Prompt ::
Only the lines below, from the one with "citizens [28, 109]" through the one with "private medical care. [52, 170]", are to be written out, exactly.

Source data ::
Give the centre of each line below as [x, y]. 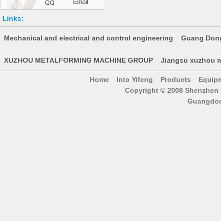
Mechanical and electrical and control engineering [89, 38]
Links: [13, 18]
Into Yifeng [135, 79]
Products [176, 79]
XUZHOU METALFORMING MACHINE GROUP [78, 60]
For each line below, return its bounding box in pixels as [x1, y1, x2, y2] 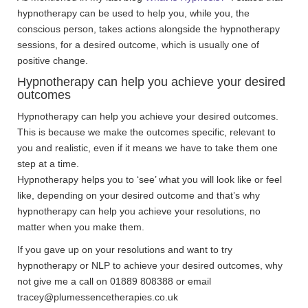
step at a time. [17, 158, 79, 169]
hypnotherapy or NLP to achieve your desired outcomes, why [17, 260, 283, 271]
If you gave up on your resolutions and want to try [17, 244, 232, 255]
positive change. [17, 55, 88, 66]
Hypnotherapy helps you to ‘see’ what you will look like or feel [17, 174, 282, 185]
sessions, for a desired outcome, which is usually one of [17, 39, 259, 50]
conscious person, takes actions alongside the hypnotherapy [17, 23, 280, 34]
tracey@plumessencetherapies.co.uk [17, 291, 178, 302]
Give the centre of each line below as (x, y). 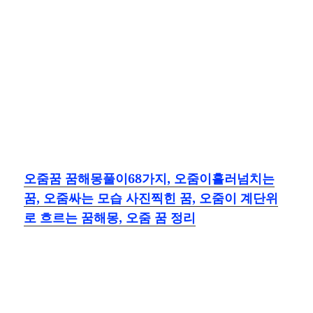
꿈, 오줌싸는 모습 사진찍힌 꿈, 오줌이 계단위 (151, 198)
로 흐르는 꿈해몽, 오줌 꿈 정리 (110, 218)
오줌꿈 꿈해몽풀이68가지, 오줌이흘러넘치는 (150, 179)
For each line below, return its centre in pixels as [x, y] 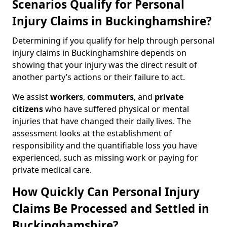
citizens [28, 109]
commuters [110, 97]
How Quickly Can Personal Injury [106, 192]
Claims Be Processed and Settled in [111, 209]
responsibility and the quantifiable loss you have [105, 145]
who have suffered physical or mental [116, 109]
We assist [31, 97]
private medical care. [52, 170]
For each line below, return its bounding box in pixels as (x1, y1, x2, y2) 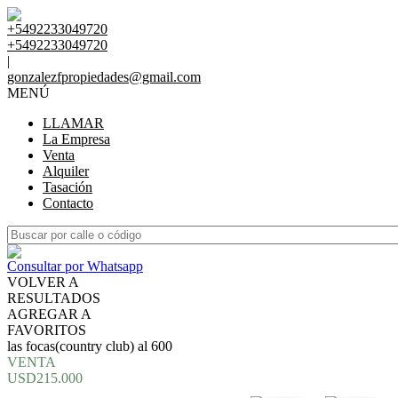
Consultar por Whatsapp (7, 259, 143, 274)
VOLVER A (7, 275, 79, 290)
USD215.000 (7, 370, 83, 386)
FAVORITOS (7, 322, 86, 338)
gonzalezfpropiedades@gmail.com (7, 69, 201, 84)
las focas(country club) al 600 (7, 338, 172, 354)
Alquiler (43, 163, 89, 179)
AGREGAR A (7, 306, 92, 322)
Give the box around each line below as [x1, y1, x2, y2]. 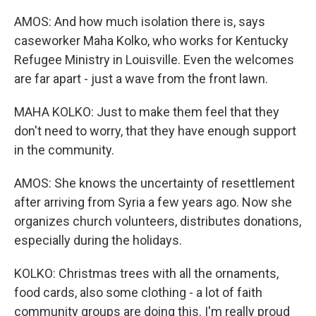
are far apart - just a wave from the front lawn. [14, 71, 268, 86]
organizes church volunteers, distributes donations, [14, 214, 301, 229]
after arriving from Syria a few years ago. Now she [14, 195, 292, 209]
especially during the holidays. [14, 233, 182, 248]
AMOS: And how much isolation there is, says [14, 14, 265, 29]
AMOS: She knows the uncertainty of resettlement [14, 176, 295, 190]
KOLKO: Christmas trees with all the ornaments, [14, 266, 279, 281]
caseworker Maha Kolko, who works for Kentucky [14, 33, 288, 48]
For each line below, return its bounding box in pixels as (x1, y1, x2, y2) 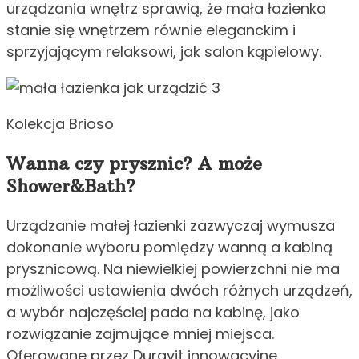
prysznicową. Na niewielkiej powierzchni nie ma (6, 259, 340, 280)
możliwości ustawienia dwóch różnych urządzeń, (6, 280, 353, 301)
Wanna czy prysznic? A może (6, 152, 262, 175)
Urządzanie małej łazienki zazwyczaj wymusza (6, 216, 335, 236)
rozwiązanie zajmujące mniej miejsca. (6, 324, 274, 345)
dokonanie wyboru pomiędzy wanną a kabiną (6, 237, 333, 258)
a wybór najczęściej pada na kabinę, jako (6, 302, 300, 323)
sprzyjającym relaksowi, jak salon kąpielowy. (6, 42, 321, 63)
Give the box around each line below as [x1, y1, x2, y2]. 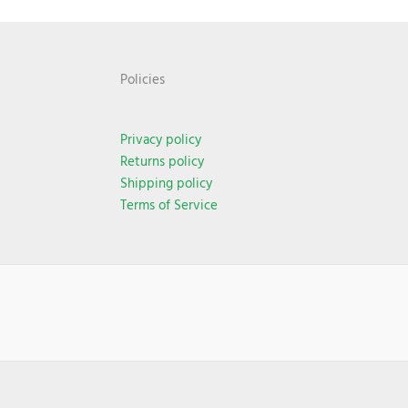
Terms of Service [120, 195, 218, 215]
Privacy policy [120, 129, 201, 149]
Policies [120, 69, 165, 89]
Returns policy [120, 151, 204, 171]
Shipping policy [120, 173, 212, 193]
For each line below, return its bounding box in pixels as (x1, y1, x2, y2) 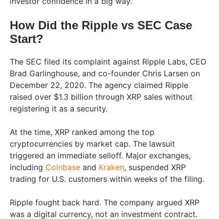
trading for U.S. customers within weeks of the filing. (10, 174, 204, 184)
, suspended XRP (124, 162, 186, 173)
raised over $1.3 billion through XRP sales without (10, 92, 193, 102)
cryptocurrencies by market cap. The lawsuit (10, 139, 175, 149)
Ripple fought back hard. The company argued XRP (10, 197, 199, 208)
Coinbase (45, 162, 80, 173)
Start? (10, 32, 44, 46)
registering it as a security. (10, 104, 108, 114)
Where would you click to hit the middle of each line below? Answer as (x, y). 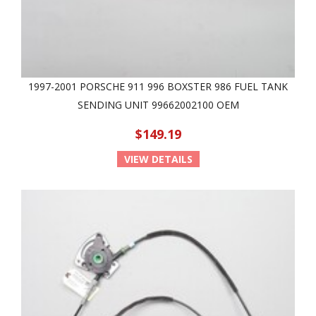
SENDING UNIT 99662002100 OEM (158, 105)
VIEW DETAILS (158, 159)
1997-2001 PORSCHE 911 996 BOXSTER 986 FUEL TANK (158, 86)
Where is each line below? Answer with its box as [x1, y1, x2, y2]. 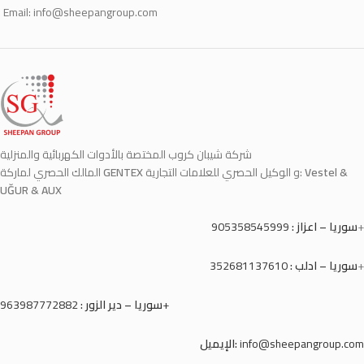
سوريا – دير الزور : [78, 294, 162, 315]
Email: [3, 2, 33, 23]
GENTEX [103, 162, 143, 183]
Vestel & [305, 162, 348, 183]
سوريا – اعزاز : [292, 216, 357, 237]
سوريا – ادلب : [290, 255, 357, 276]
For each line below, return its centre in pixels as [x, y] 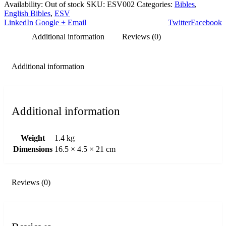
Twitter [179, 22]
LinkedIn [19, 22]
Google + [50, 22]
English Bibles [27, 13]
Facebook [206, 22]
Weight [33, 138]
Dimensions [33, 149]
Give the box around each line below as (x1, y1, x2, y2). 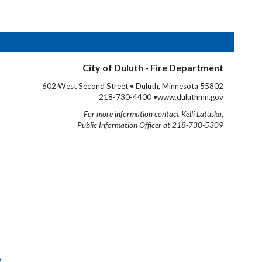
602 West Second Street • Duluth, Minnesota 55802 (42, 81, 223, 91)
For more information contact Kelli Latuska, (84, 109, 223, 119)
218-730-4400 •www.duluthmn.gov (99, 92, 223, 102)
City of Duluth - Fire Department (82, 62, 223, 73)
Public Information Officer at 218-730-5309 (77, 120, 223, 130)
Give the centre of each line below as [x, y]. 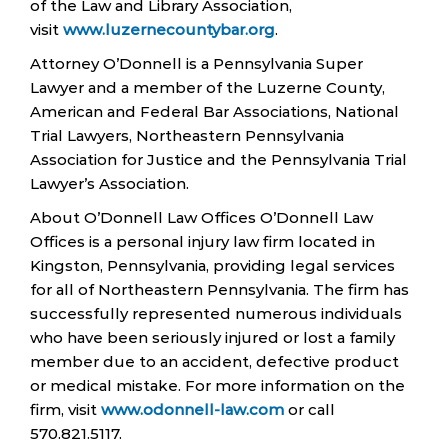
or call [309, 409]
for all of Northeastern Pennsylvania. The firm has [219, 289]
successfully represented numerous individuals [216, 313]
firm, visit [65, 409]
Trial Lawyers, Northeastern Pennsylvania [187, 135]
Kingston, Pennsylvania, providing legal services [212, 265]
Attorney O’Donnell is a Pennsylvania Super [196, 63]
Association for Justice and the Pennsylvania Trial [218, 159]
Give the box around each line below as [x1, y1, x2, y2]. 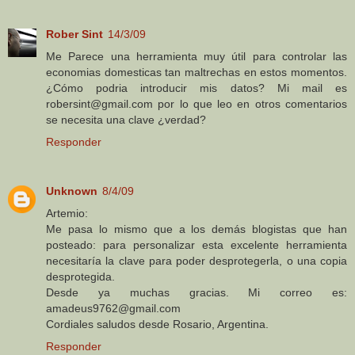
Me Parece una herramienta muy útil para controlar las [46, 50, 347, 63]
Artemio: [46, 207, 88, 220]
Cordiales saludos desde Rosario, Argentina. [46, 318, 269, 331]
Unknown [46, 185, 97, 198]
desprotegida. [46, 270, 115, 284]
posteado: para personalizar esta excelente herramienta [46, 239, 347, 252]
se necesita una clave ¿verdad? [46, 113, 206, 127]
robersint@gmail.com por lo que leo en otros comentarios [46, 97, 347, 111]
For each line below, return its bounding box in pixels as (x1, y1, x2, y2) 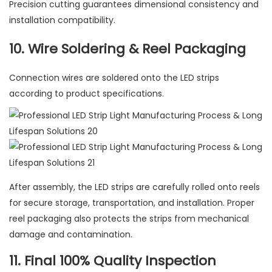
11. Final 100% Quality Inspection (9, 251, 216, 271)
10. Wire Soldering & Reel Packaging (9, 39, 246, 59)
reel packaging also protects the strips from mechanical (9, 212, 249, 225)
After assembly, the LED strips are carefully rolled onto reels (9, 181, 260, 194)
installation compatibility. (9, 14, 115, 27)
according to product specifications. (9, 87, 164, 100)
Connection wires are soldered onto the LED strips (9, 72, 219, 84)
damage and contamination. (9, 228, 132, 241)
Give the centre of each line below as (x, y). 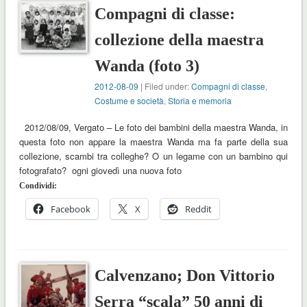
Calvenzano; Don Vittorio (185, 276)
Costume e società (130, 101)
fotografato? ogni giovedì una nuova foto (108, 171)
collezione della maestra (180, 40)
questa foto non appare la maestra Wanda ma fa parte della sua (153, 142)
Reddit (198, 209)
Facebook (70, 209)
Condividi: (38, 186)
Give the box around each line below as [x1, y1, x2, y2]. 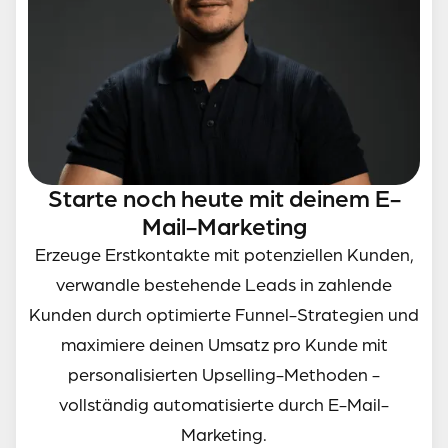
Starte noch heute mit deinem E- [47, 186, 401, 212]
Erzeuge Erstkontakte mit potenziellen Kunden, [34, 246, 414, 265]
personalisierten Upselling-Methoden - [68, 366, 380, 385]
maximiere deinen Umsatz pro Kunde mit [60, 336, 388, 355]
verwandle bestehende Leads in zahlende [56, 276, 392, 295]
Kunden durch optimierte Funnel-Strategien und [29, 306, 419, 325]
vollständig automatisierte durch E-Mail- [59, 396, 389, 415]
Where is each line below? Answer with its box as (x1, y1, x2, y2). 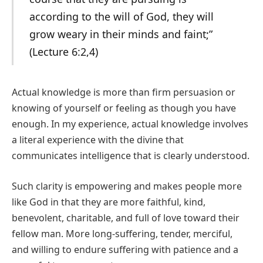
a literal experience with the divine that (12, 133, 184, 147)
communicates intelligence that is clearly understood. (12, 149, 249, 163)
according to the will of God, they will (29, 9, 214, 23)
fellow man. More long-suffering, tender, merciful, (12, 227, 232, 241)
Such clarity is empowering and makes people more (12, 180, 242, 193)
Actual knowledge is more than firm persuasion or (12, 86, 235, 99)
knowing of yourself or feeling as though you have (12, 102, 236, 115)
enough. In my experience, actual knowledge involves (12, 117, 248, 131)
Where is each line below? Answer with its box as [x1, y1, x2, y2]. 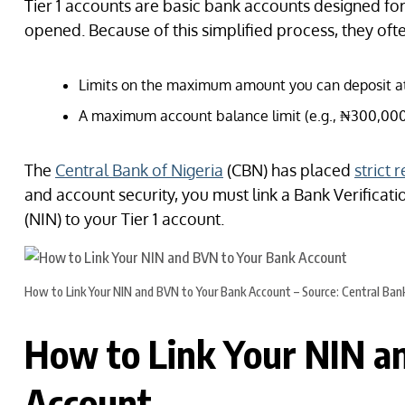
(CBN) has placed [223, 160, 354, 181]
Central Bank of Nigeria [55, 160, 223, 181]
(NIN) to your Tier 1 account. [24, 209, 224, 230]
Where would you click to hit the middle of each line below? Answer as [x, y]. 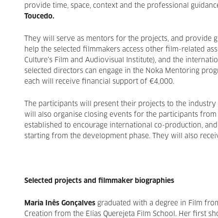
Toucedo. [39, 17]
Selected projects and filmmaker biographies [99, 181]
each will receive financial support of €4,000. [99, 82]
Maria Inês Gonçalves [60, 203]
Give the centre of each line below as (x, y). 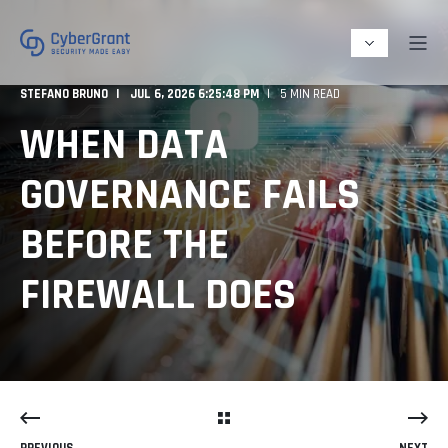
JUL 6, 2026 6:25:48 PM (194, 94)
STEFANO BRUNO (64, 94)
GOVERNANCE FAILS (190, 195)
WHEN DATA (124, 145)
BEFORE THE (124, 245)
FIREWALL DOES (158, 295)
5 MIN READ (310, 94)
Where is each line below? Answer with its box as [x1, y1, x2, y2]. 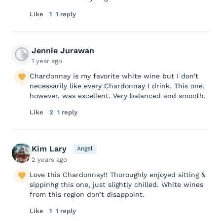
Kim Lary [32, 144, 67, 153]
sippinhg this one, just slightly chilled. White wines [30, 180, 203, 188]
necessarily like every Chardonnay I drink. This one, [30, 81, 205, 90]
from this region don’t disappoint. [30, 190, 145, 198]
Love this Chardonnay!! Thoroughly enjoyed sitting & [30, 170, 206, 179]
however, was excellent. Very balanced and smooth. [30, 91, 206, 100]
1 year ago [32, 57, 62, 65]
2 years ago [32, 155, 67, 163]
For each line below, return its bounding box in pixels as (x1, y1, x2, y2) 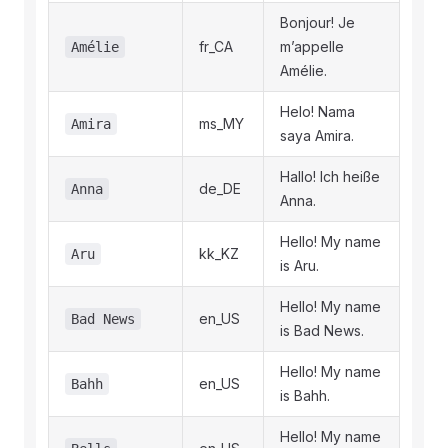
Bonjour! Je (280, 14, 355, 31)
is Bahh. (280, 387, 330, 404)
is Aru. (280, 257, 319, 274)
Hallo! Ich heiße (280, 168, 380, 185)
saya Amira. (280, 127, 354, 144)
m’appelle (280, 38, 344, 55)
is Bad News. (280, 322, 364, 339)
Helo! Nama (280, 103, 355, 120)
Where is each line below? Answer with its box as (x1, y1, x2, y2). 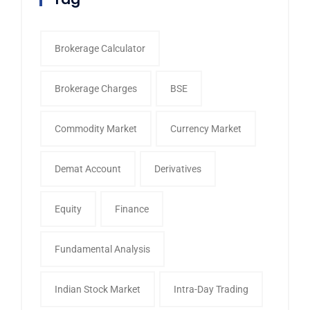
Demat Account (55, 163, 121, 174)
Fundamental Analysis (55, 243, 150, 255)
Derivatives (154, 163, 201, 174)
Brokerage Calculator (55, 42, 145, 54)
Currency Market (170, 122, 241, 134)
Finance (115, 203, 149, 215)
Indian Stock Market (55, 283, 140, 295)
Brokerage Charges (55, 82, 137, 94)
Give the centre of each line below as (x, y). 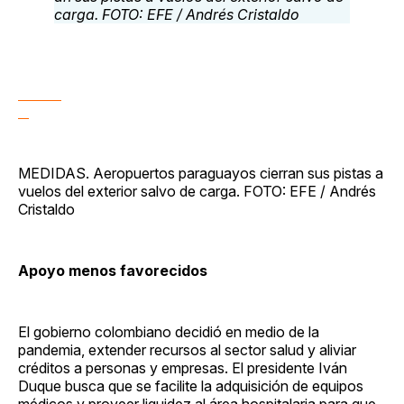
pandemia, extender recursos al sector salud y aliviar (187, 349)
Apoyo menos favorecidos (113, 270)
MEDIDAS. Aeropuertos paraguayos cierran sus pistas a (201, 173)
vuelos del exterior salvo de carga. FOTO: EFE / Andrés (197, 191)
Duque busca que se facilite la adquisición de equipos (191, 386)
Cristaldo (46, 209)
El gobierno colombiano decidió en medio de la (169, 331)
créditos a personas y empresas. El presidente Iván (183, 367)
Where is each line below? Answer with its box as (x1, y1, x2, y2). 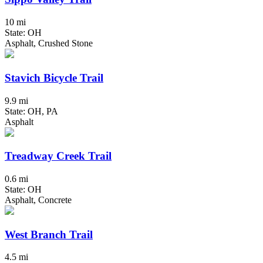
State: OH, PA (5, 106, 58, 116)
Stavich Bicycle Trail (5, 71, 103, 84)
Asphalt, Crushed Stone (5, 38, 93, 49)
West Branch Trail (5, 228, 93, 241)
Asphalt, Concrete (5, 194, 72, 205)
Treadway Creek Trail (5, 150, 112, 163)
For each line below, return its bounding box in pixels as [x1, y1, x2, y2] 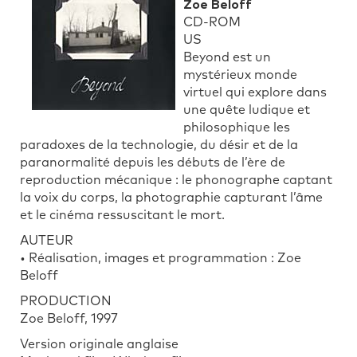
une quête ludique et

Exercise response ::
citizens [28, 109]
commuters [110, 97]
How Quickly Can Personal Injury [106, 192]
Claims Be Processed and Settled in [111, 209]
responsibility and the quantifiable loss you have [105, 145]
who have suffered physical or mental [116, 109]
We assist [31, 97]
private medical care. [52, 170]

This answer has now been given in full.